The National Tech Convention was a sea of glass, blue LED lights, and the hum of thousands of innovators. For any other couple, a first date would be a candlelit dinner. For Li Yan and me, it was a VIP pass to the "Future of Neural Networks" keynote.
"You're staring at the haptic interface again," Li Yan murmured, leaning close. He wasn't wearing his usual charcoal coat; he was in a sharp, tailored navy suit that made several heads turn—mostly female. "Is it more interesting than the person standing next to you?"
"The interface doesn't have an ego, Li Yan," I teased, though my hand was tucked firmly into the crook of his arm. "And it doesn't calculate the 'efficiency' of my outfit before we leave the dorm."

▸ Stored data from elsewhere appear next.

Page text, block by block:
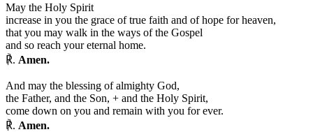
May the Holy Spirit
increase in you the grace of true faith and of hope for heaven,
that you may walk in the ways of the Gospel
and so reach your eternal home.
℟. Amen.
And may the blessing of almighty God,
the Father, and the Son, + and the Holy Spirit,
come down on you and remain with you for ever.
℟. Amen.
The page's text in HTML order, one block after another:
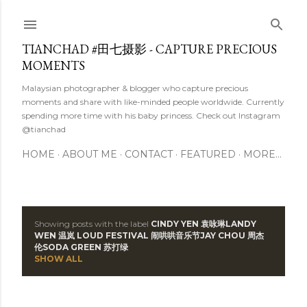
TIANCHAD #田七摄影 - CAPTURE PRECIOUS
MOMENTS
Malaysian photographer & blogger who capture precious
moments and share with like-minded people worldwide. Currently
spending more time with his baby princess. Check out Instagram
@tianchad
HOME ABOUT ME CONTACT FEATURED MORE…
Showing posts with the label CINDY YEN 袁咏琳 LANDY
WEN 温岚  LOUD FESTIVAL 闹哄哄音乐节 JAY CHOU 周杰
伦 SODA GREEN 苏打绿
SHOW ALL
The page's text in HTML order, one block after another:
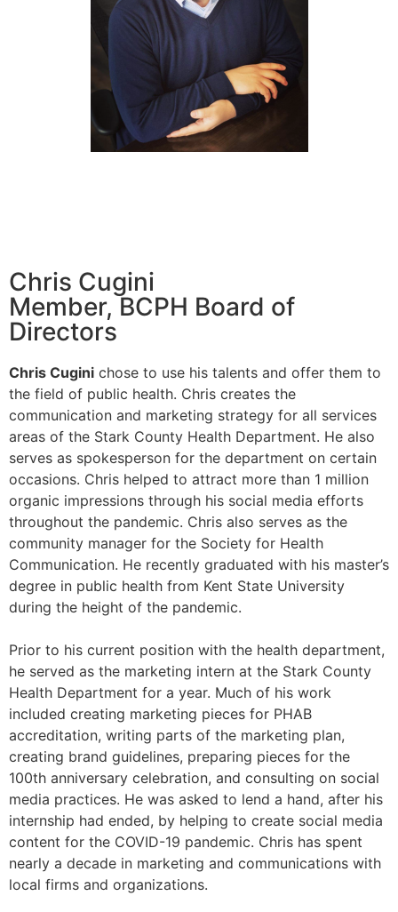
Chris Cugini
Member, BCPH Board of
Directors
Chris Cugini chose to use his talents and offer them to
the field of public health. Chris creates the
communication and marketing strategy for all services
areas of the Stark County Health Department. He also
serves as spokesperson for the department on certain
occasions. Chris helped to attract more than 1 million
organic impressions through his social media efforts
throughout the pandemic. Chris also serves as the
community manager for the Society for Health
Communication. He recently graduated with his master’s
degree in public health from Kent State University
during the height of the pandemic.
Prior to his current position with the health department,
he served as the marketing intern at the Stark County
Health Department for a year. Much of his work
included creating marketing pieces for PHAB
accreditation, writing parts of the marketing plan,
creating brand guidelines, preparing pieces for the
100th anniversary celebration, and consulting on social
media practices. He was asked to lend a hand, after his
internship had ended, by helping to create social media
content for the COVID-19 pandemic. Chris has spent
nearly a decade in marketing and communications with
local firms and organizations.
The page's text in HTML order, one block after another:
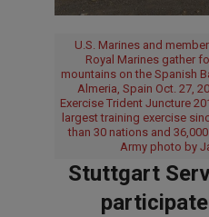
U.S. Marines and
Royal Marines gather
mountains on the Spanish
Almeria, Spain Oct. 27,
Exercise Trident Juncture
largest training exercise
than 30 nations and
Army photo by
Stuttgart
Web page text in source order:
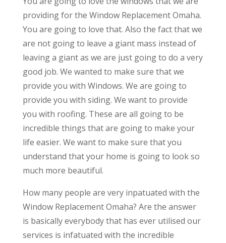
providing for the Window Replacement Omaha.
You are going to love that. Also the fact that we
are not going to leave a giant mass instead of
leaving a giant as we are just going to do a very
good job. We wanted to make sure that we
provide you with Windows. We are going to
provide you with siding. We want to provide
you with roofing. These are all going to be
incredible things that are going to make your
life easier. We want to make sure that you
understand that your home is going to look so
much more beautiful.
How many people are very inpatuated with the
Window Replacement Omaha? Are the answer
is basically everybody that has ever utilised our
services is infatuated with the incredible
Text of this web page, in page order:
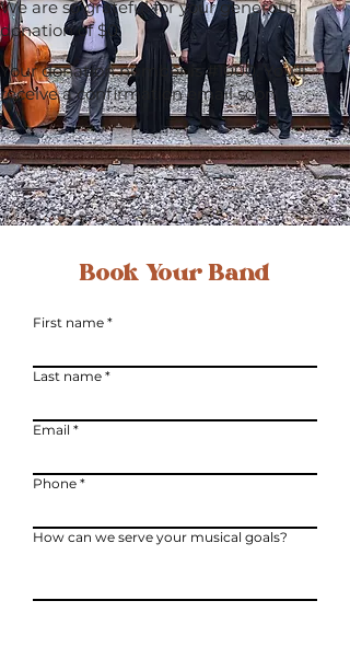
We are so grateful for your generous
donation of $0.
Your donation number is #1000. You’ll
receive a confirmation email soon.
Book Your Band
First name
Last name
Email
Phone
How can we serve your musical goals?
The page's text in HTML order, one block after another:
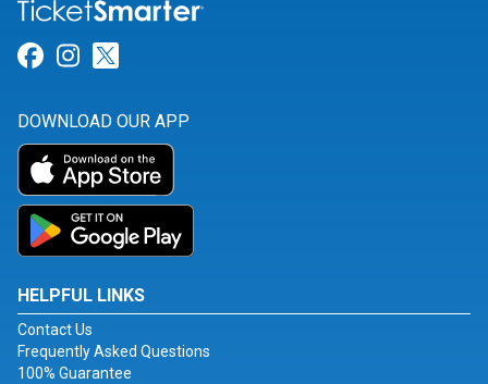
Link for Facebook
Link for Instagram
DOWNLOAD OUR APP
HELPFUL LINKS
Contact Us
Frequently Asked Questions
100% Guarantee
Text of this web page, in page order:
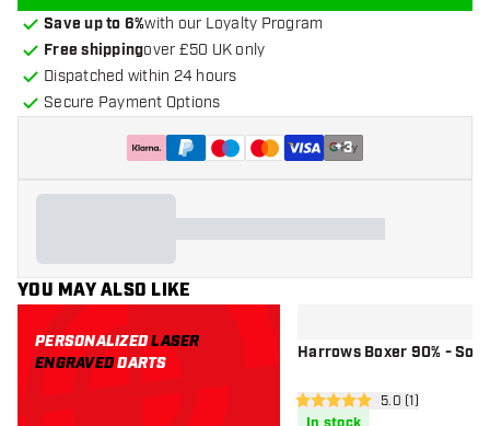
Save up to 6%with our Loyalty Program
Free shippingover £50 UK only
Dispatched within 24 hours
Secure Payment Options
+3
YOU MAY ALSO LIKE
PERSONALIZEDLASER
ENGRAVEDDARTS
Harrows Boxer 90% - Soft
open reviews
5 score stars 5.0 (1)
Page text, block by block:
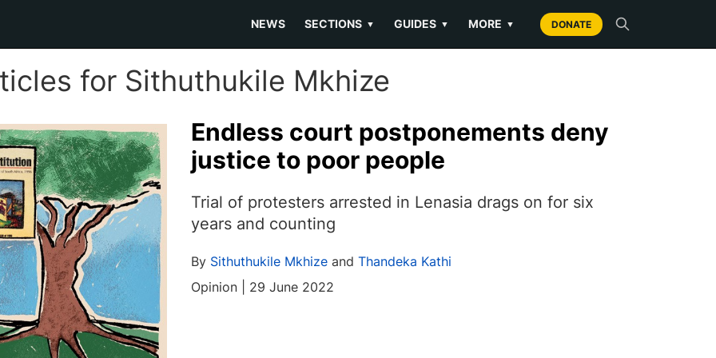
NEWS SECTIONS ▼ GUIDES ▼ MORE ▼ DONATE
for Sithuthukile Mkhize
Endless court postponements deny
justice to poor people
Trial of protesters arrested in Lenasia drags on for six
years and counting
By Sithuthukile Mkhize and Thandeka Kathi
Opinion | 29 June 2022
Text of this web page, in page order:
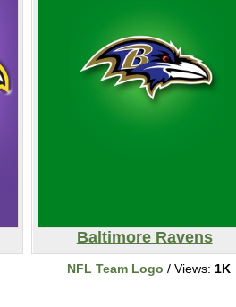
Baltimore Ravens
NFL Team Logo / Views: 1K
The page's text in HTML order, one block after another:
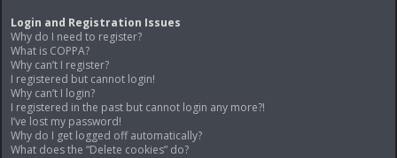
Login and Registration Issues
Why do I need to register?
What is COPPA?
Why can’t I register?
I registered but cannot login!
Why can’t I login?
I registered in the past but cannot login any more?!
I’ve lost my password!
Why do I get logged off automatically?
What does the “Delete cookies” do?
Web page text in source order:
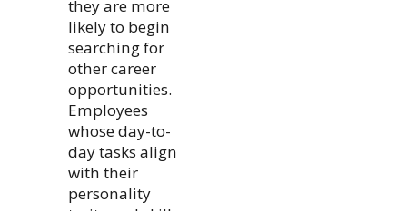
they are more
likely to begin
searching for
other career
opportunities.
Employees
whose day-to-
day tasks align
with their
personality

"I said the silk was 94% compatible with the ambient lighting of the hall," he defended, a rare smirk playing on his lips. "It was an objective compliment."
We were happy. For three days, the "Group of Seven" chat had been quiet as we navigated our new, fragile "v1.0" relationship. But as we approached the main stage, the atmosphere shifted.

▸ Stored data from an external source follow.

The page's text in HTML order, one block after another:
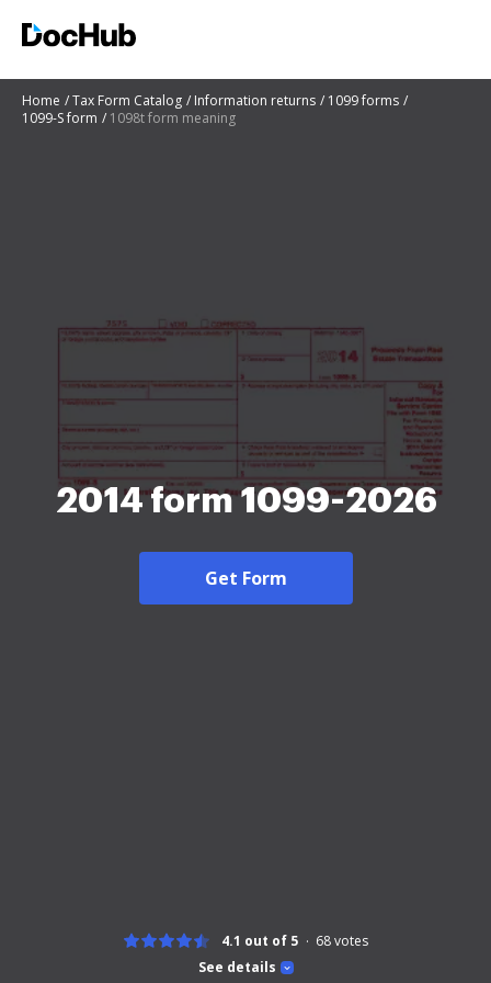
Home Tax Form Catalog Information returns
1099 forms
1099-S form
1098t form meaning
2014 form 1099-2026
Get Form
See details
4.1 out of 5 68votes
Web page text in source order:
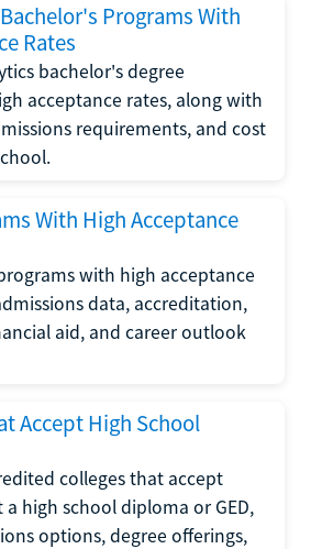
Programs With
Rates
bachelor's degree
acceptance rates, along with
requirements, and cost
With High Acceptance
with high acceptance
data, accreditation,
aid, and career outlook
Accept High School
colleges that accept
high school diploma or GED,
options, degree offerings,
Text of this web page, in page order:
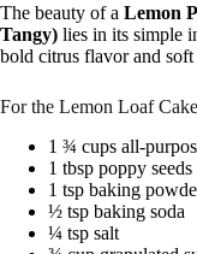
The beauty of a Lemon
Tangy) lies in its simple
bold citrus flavor and soft
For the Lemon Loaf Cake
1 ¾ cups all-
1 tbsp poppy seeds
1 tsp baking
½ tsp baking soda
¼ tsp salt
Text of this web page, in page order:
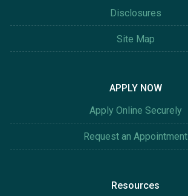
Disclosures
Site Map
APPLY NOW
Apply Online Securely
Request an Appointment
Resources

Standing at the center of the exhibit was Ying Yue. She looked like a tech goddess in a white structured dress, her glasses catching the neon glare. When she saw us, she didn't look angry. She looked... victorious.

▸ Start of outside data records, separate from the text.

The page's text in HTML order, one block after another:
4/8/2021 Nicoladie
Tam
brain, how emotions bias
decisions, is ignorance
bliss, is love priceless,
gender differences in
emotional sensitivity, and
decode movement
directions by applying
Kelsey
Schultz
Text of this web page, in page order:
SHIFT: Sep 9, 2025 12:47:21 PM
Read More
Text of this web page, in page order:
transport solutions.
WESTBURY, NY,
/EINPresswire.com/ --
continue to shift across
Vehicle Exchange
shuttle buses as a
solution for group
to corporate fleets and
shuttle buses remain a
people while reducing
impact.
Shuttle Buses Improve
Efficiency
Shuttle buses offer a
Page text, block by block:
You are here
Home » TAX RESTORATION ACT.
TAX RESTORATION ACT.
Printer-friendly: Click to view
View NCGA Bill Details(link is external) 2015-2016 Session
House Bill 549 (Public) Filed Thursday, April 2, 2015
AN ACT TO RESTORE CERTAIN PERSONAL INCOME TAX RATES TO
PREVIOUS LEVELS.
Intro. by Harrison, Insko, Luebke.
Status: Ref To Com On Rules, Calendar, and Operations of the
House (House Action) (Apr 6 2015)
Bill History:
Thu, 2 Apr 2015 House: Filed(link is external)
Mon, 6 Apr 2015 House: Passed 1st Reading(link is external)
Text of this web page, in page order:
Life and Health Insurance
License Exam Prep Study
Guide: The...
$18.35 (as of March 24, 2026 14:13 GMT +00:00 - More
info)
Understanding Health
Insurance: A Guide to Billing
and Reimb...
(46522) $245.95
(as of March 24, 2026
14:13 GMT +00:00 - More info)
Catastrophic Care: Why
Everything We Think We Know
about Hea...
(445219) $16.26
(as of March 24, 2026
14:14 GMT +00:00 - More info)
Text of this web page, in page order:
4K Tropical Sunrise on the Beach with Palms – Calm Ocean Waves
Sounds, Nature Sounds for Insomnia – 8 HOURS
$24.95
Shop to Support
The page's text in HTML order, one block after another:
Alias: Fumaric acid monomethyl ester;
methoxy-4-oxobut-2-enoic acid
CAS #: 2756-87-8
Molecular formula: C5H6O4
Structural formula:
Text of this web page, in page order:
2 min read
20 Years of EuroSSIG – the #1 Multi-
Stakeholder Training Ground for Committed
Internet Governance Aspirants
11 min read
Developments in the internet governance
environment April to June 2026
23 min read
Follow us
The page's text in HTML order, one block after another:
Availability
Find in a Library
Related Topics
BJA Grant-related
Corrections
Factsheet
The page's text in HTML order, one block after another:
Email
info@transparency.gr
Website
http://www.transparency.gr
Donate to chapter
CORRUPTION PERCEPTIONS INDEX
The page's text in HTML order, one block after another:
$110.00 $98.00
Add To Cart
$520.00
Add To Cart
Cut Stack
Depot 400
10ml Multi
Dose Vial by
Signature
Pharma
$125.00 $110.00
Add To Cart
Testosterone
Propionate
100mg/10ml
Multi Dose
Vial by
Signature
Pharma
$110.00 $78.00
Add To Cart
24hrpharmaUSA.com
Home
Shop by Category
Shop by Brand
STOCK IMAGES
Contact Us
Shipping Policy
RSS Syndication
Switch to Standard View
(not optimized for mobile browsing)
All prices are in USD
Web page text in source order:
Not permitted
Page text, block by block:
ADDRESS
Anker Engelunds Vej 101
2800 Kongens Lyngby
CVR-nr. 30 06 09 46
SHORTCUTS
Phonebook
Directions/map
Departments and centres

"Li Yan! Xiao Xing!" she called out, her voice amplified by the professional headset she was wearing. "I was wondering if you'd make it to the unveiling."
"Unveiling?" Li Yan's brow furrowed.
"The Board of Directors at the National Institute just approved my solo project," Ying Yue said, stepping closer. She tapped a tablet, and a massive holographic display erupted behind her.
It was a code architecture for a city-wide smart grid. My heart dropped. The logic, the variable naming, the specific way the loops were nested...
"This is my sorting algorithm," I whispered, my grip tightening on Li Yan's arm. "The one from the private repository. The one you commented on last month."
Li Yan's face went from calm to lethal in a millisecond. "Ying Yue. Explain the source code of this module."
"Oh, Li Yan," she sighed, looking at me with faux pity. "In the professional world, there's no such thing as 'private.' Since you used the Institute's server to 'mentor' your little high school friend, the Institute now owns every line of code she wrote. And since you're my partner, the project has been assigned to me to lead."
She stepped right into my space, her voice dropping to a whisper. "You might have the boy, Xiao Xing. But I have your career. Let's see how long a 'Topper' lasts when she's been deleted from her own masterpiece."